5/07/2011

Quando a prata da casa inclui o ouro




Embora não seja muito elegante que nós citemos os nossos próprios textos, por vezes admito que isso vem mesmo a propósito. Em 6 de Março do ano passado, publiquei neste blogue um pequeno post ilustrado por um igualmente pequeno mapa. O título era Vêem-se gregos! E o que dizia o texto? Exactamente o seguinte:
"A mentalidade alemã entra definitivamente em choque com a prodigalidade nos gastos demonstrada pelos gregos. Os alemães vêem-se a si próprios como aforradores e não como gastadores. Daí negarem em absoluto o empréstimo de dinheiro dos contribuintes aos endividados gregos.
Dois deputados alemães sugeriram no Parlamento que a Grécia devia proceder à venda de ilhas desabitadas que possui para abater as suas dívidas. Esta sugestão pode arrepiar, mas está longe de ser original. Ao que me lembro, no virar do século XIX para o XX a Inglaterra também pretendia Angola em pagamento da dívida portuguesa. Noutro caso, as Filipinas passaram para as mãos dos americanos para que os espanhóis não lhes tivessem de pagar mais dinheiro como indemnização da guerra pela posse de Cuba na década de 1890.
Vender ilhas! Tudo me lembra uma ideia-base de castigo ao uso inconveniente pela Grécia do conceito Enjoy now, pay later!. Agora, tendo em consideração o seu enorme défice, dir-se-ia que a Grécia ouve alguém dizer: "Se queres ficar com a moto, tens que vender o sidecar!"
E quanto a Portugal? Deve começar a pôr as suas barbas de molho?"

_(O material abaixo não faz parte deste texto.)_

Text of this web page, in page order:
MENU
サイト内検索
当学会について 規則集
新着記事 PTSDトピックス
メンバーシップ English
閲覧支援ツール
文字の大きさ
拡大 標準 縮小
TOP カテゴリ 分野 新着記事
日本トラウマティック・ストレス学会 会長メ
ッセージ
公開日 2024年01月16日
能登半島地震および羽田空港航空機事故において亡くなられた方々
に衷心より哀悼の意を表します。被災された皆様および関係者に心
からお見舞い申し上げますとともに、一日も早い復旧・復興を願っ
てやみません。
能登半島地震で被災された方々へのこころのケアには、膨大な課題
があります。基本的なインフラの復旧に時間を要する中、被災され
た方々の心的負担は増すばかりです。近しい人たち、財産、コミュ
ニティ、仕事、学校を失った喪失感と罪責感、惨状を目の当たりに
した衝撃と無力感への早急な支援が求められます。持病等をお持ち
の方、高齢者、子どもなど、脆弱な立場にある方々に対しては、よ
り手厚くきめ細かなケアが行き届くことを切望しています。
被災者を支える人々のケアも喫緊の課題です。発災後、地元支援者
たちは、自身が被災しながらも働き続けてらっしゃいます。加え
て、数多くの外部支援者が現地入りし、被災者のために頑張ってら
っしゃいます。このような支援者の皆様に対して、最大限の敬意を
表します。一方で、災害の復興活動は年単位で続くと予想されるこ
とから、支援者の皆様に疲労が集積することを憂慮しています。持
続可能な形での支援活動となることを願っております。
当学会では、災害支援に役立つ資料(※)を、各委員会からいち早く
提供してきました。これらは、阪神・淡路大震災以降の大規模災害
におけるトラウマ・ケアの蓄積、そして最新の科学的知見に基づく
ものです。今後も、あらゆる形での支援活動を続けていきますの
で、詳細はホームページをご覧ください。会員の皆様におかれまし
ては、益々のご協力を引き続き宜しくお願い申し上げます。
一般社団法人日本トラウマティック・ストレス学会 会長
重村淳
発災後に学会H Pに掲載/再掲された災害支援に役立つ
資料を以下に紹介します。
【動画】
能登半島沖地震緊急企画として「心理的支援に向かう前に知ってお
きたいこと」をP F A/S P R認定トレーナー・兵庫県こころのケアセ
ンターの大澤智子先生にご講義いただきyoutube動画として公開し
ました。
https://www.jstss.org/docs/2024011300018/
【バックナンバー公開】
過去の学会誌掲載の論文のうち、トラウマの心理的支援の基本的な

Sabemos agora, em Maio de 2011, i. e. pouco mais de um ano após esta cena da tragédia grega, que deputados alemães da coligação de Ângela Merkel sugerem, no caso de Portugal, que o nosso país deve tratar de vender as suas reservas de ouro antes de pedir mais dinheiro emprestado a quem já tanto lhe emprestou. Ora, não só sucede que Portugal não possui ilhas desabitadas – as Selvagens valeriam muito pouco para qualquer comprador astuto, que sabe que o preço será fixado por si e não pelo vendedor – como se tornou um país famoso por acumular ouro durante a segunda guerra mundial. As reservas incluem algum ouro apreendido aos judeus pelos alemães no tempo de Hitler e entregue a Portugal pelos germânicos a troco de fornecimentos vários efectuados pelo governo português de então.
A Alemanha não brinca em serviço. Vendeu submarinos à Grécia, tal como vendeu submarinos a Portugal. Importantes empresas germânicas como a Siemens fizeram e fazem bons negócios no nosso país, enquanto numerosos bancos alemães emprestaram bom dinheiro à nossa banca, que estava ansiosa por realizar lucros garantidos com os portugueses, nomeadamente no campo da habitação/imobiliário.
Veja-se outro caso que ilustra bem como a Alemanha não faz política de ânimo leve: quando, há mais ou menos um ano, o Presidente alemão Horst Köhler ousou dizer que se havia tropas do seu país no Afeganistão era para favorecer a realização de contratos comerciais, aconteceu que mesmo ele, sendo um Presidente já no seu segundo mandato, não teve outro remédio senão apresentar a sua demissão. (“Um país com a nossa dimensão, que tem como base as suas exportações, tem de conscientemente entender que o envio de tropas para o estrangeiro é algo necessário” foi a frase que o condenou.)
Portugal tem jogado no amadorismo, esquecendo-se que do outro lado não tem já os territórios africanos do seu antigo Ultramar, mas sim, pelo contrário, profissionais europeus altamente competentes, que não só trabalham com rigor como obedecem a estratégias há muito montadas.
E quanto à nossa prata da casa? Será que é desta vez que vai, se não na totalidade pelo menos em grande parte? Teremos, em Maio de 2010, posto as nossas barbas de molho ou ficámos na mesma como se o assunto das ilhas gregas não tivesse qualquer relação com o nosso caso?
Conjuntamente com os finlandeses, o Parlamento alemão tem a última palavra. Será agora a nossa vez de nos vermos gregos?